As Sarah McGuinness, a therapist on the welldoing.org site has written,”Having a baby is always a huge adjustment and like any significant life change it can be very difficult. Unfortunately motherhood is often portrayed as something that women should take to easily and enjoy, which means that the many women who struggle with it feel a sense of shame and failure and find it hard to ask for help. It's crucial that more women feel able to acknowledge their difficult feelings as with the right help and support most will recover well.”
In addition to friends and professionals, there are also networks and groups that can help with support and advice, from skilled organisations such as Bluebell and The Smile Group and national charities PANDAS and APNI. For some new mothers, just telling another person how they feel will help them turn the corner, but others may need more help.
What won't help
Blaming yourself is a complete no-no. You’re not at fault, and beating yourself up will only make you feel worse. If you have had any previous history of depression, you are more likely to struggle with depression after your baby is born, whatever you do. And with all the changes in your body, post-natal depression is a fairly common side-effect of birth.
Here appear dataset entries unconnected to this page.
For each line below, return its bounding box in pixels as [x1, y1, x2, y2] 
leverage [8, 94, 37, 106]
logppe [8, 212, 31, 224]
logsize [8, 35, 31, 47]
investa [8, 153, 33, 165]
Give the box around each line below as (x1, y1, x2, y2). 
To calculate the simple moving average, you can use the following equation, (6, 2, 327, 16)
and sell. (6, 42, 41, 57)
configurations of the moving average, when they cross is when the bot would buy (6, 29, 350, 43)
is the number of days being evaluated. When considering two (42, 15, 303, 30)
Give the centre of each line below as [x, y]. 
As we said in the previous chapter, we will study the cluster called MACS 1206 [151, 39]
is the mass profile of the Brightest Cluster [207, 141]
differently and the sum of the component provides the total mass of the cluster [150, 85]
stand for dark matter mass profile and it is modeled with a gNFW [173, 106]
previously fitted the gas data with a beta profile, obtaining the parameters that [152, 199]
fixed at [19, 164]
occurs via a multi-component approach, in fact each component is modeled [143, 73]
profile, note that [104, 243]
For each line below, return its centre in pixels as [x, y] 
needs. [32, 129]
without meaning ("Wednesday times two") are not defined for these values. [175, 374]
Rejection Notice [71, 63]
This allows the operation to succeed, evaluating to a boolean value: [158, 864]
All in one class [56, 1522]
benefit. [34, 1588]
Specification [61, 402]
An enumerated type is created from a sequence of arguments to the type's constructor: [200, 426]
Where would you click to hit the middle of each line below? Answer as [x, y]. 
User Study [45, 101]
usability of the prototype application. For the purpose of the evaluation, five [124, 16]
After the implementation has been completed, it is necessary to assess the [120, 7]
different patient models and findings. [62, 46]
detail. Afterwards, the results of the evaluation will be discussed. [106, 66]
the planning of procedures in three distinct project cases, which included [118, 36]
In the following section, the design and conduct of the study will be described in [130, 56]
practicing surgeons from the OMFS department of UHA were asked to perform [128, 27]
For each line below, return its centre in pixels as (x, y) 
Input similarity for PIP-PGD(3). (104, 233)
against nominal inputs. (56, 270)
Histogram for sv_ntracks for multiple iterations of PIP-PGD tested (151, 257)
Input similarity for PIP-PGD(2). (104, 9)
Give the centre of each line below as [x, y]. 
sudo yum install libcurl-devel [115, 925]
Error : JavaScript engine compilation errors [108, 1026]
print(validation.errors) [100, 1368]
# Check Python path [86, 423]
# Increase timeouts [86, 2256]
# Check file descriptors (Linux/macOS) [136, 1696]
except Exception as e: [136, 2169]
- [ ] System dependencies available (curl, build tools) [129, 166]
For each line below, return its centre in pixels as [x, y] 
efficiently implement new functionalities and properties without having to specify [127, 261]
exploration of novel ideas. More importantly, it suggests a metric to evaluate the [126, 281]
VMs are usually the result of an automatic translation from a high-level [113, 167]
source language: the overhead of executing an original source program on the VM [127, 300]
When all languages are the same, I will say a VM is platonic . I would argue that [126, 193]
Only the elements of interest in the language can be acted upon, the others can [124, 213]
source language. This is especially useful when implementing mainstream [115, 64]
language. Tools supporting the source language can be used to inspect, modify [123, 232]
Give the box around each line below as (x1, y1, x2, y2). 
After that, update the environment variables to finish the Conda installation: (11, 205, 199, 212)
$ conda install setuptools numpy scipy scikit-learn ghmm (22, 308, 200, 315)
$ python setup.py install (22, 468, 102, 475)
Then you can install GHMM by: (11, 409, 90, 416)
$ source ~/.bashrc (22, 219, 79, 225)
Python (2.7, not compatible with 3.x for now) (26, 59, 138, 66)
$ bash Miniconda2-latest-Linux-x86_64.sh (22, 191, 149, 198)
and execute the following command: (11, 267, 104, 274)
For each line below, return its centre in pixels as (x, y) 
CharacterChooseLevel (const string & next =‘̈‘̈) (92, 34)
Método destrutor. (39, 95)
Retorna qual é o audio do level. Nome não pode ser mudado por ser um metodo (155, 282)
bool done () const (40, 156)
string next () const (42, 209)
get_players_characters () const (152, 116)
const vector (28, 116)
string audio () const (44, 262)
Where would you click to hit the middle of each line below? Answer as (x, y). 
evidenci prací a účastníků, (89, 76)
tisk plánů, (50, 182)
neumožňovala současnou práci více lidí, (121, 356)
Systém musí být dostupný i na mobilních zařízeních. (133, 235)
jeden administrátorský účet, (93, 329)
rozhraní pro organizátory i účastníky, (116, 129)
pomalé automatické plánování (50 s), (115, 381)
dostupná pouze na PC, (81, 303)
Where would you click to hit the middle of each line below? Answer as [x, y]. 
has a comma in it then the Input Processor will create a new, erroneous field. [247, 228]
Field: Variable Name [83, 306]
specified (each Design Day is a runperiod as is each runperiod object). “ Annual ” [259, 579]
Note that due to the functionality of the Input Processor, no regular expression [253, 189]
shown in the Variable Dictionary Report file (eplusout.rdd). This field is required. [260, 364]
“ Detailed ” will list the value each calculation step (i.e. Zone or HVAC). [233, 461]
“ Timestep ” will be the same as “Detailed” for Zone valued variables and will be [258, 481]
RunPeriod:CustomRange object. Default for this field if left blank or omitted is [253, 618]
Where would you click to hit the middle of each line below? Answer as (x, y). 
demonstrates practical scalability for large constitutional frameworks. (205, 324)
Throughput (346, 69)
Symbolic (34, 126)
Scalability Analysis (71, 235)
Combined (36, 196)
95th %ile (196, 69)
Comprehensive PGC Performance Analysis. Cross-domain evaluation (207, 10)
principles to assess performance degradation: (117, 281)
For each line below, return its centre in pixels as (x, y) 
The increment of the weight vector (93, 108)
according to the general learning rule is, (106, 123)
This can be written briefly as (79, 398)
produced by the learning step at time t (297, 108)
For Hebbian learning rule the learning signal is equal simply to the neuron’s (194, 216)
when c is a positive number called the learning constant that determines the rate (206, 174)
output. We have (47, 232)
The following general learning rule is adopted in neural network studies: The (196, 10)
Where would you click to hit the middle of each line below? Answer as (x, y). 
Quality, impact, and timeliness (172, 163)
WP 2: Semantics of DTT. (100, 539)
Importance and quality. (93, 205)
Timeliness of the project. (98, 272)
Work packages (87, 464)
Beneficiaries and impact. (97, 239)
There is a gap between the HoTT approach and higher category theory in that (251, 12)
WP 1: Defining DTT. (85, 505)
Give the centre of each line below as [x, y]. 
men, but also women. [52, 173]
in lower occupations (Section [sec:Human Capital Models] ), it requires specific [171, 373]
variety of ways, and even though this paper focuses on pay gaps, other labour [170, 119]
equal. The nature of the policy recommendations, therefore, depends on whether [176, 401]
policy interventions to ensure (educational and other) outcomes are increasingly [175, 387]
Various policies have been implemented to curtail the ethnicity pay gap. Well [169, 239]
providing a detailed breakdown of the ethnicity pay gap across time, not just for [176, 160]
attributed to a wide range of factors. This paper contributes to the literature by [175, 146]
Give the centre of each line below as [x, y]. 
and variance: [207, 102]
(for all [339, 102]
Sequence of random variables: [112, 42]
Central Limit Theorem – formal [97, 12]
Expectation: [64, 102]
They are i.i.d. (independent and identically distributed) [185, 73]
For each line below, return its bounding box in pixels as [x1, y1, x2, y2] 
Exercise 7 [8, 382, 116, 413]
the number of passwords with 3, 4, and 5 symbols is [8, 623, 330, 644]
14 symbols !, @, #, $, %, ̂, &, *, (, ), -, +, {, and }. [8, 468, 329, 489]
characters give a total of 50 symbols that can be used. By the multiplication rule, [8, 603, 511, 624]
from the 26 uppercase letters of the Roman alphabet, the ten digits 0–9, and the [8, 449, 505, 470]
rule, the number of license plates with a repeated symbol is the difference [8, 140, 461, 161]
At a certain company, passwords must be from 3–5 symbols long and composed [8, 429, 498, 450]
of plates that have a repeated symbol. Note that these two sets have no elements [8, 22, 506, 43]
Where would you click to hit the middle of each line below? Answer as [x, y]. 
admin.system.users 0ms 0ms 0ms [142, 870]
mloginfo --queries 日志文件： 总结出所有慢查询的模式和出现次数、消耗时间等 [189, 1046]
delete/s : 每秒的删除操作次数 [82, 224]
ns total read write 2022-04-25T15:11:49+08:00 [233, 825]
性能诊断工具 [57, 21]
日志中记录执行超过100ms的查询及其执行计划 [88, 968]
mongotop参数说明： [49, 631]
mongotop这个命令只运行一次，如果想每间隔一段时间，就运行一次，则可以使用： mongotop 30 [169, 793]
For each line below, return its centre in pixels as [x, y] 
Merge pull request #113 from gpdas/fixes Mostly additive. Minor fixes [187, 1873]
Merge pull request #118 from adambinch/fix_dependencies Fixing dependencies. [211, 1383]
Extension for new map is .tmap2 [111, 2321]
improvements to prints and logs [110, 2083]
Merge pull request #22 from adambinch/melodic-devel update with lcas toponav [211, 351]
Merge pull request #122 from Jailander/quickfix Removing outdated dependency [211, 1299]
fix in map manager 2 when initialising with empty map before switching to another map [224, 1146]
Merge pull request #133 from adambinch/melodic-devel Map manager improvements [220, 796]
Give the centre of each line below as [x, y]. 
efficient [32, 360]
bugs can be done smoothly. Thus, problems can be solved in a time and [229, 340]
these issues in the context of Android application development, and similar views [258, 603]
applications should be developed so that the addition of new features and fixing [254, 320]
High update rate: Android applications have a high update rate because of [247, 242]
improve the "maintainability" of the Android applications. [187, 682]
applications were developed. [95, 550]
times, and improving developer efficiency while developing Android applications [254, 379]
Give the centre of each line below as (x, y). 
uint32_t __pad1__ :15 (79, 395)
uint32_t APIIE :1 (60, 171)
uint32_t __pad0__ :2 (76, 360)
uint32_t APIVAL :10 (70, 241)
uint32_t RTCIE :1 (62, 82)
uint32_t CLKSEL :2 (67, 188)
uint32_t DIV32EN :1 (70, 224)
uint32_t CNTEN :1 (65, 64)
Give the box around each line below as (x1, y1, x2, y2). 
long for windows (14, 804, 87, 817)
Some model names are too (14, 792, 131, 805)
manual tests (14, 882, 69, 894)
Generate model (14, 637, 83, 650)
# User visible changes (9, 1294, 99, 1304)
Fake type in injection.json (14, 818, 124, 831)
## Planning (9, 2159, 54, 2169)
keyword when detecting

Steer clear of the “brave face” or “mask” school of coping. You may fool your friends and family, but isn’t that exactly who would want to help you if you let them know? Remember, too, that negative feelings - such as you are “failing” your baby or worries about harming your child — can all be dealt with by seeking help from therapists or other experts. Lots of new mothers seek help in this way, and the vast majority wish they’d done it sooner.
And once you are feeling better, remember that being a mother is a long road with many twists and turns. It’s only logical that not every day will be sunny and filled to the brim with happiness. If learning how to cope with the downsides is part of becoming a mother, it could be one of the most valuable skills you ever learn.
Louise Chunn is the founder of therapist website welldoing.org and a former editor of Psychologies magazine.